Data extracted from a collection
- - - -
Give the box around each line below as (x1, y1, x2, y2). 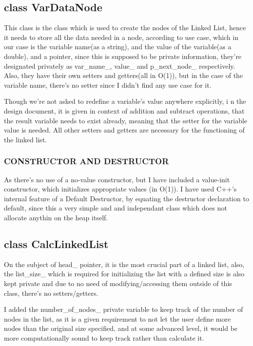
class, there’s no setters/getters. (4, 288, 98, 298)
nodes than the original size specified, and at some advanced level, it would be (4, 323, 238, 333)
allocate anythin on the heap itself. (4, 212, 108, 222)
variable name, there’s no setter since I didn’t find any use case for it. (4, 79, 212, 90)
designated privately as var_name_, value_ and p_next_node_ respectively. (4, 60, 235, 71)
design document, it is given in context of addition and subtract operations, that (4, 105, 245, 115)
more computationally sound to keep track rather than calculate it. (4, 332, 204, 343)
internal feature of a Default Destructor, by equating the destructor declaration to (4, 193, 249, 203)
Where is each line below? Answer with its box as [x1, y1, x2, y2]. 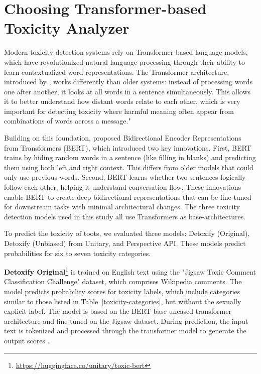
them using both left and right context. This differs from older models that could [4, 162, 253, 172]
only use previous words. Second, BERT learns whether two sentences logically [4, 172, 246, 182]
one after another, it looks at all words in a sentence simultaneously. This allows [4, 86, 251, 96]
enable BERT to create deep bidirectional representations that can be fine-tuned [4, 191, 251, 202]
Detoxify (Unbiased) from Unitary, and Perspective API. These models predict [4, 238, 246, 248]
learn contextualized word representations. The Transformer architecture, [4, 66, 229, 77]
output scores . [4, 335, 50, 345]
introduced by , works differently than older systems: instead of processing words [4, 76, 253, 87]
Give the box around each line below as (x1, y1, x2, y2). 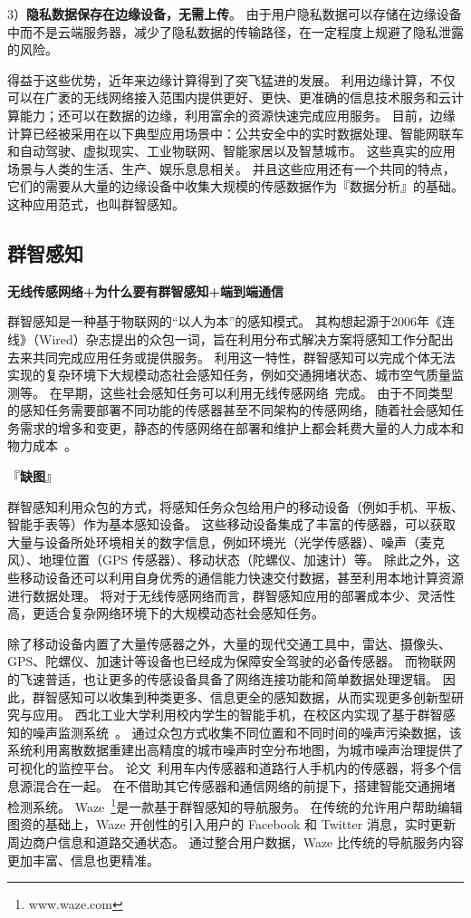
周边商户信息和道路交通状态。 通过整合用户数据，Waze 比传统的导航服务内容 (7, 833, 464, 852)
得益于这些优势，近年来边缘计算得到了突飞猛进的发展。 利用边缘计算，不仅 (7, 70, 456, 89)
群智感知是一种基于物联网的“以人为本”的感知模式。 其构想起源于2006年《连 (7, 312, 455, 331)
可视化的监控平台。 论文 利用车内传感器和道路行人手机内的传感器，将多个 (7, 758, 449, 777)
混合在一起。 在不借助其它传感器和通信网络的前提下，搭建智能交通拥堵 (32, 776, 456, 795)
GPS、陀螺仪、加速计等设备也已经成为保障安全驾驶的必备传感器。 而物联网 (7, 652, 456, 671)
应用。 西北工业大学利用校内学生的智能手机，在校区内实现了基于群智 (32, 705, 443, 724)
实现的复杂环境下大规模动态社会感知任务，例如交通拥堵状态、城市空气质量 (7, 365, 451, 384)
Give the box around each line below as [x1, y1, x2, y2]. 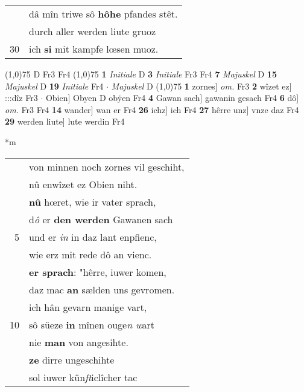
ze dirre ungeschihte [29, 352, 115, 367]
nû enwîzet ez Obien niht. [29, 177, 138, 191]
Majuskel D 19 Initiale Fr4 [5, 79, 104, 92]
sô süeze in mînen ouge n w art [29, 317, 155, 332]
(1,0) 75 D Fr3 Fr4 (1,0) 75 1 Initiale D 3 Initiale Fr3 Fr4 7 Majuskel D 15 [5, 68, 277, 80]
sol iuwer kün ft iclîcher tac [29, 370, 138, 384]
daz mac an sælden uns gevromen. [29, 282, 175, 296]
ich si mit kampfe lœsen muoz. [29, 42, 159, 56]
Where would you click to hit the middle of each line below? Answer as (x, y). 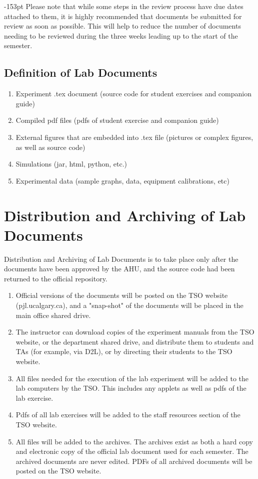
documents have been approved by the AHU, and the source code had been (119, 269)
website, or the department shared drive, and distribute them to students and (135, 341)
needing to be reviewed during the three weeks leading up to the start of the (121, 35)
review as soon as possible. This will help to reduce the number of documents (122, 26)
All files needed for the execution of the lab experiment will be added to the (132, 378)
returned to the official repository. (56, 278)
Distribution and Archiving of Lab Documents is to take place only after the (121, 259)
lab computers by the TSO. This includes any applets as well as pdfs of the (131, 388)
- - - -
» What the exercise asks: Find the lines above with the word "This". Copy them out.

» Exercise response:
them using both left and right context. This differs from older models that could [4, 162, 253, 172]
one after another, it looks at all words in a sentence simultaneously. This allows [4, 86, 251, 96]
review as soon as possible. This will help to reduce the number of documents (122, 26)
lab computers by the TSO. This includes any applets as well as pdfs of the (131, 388)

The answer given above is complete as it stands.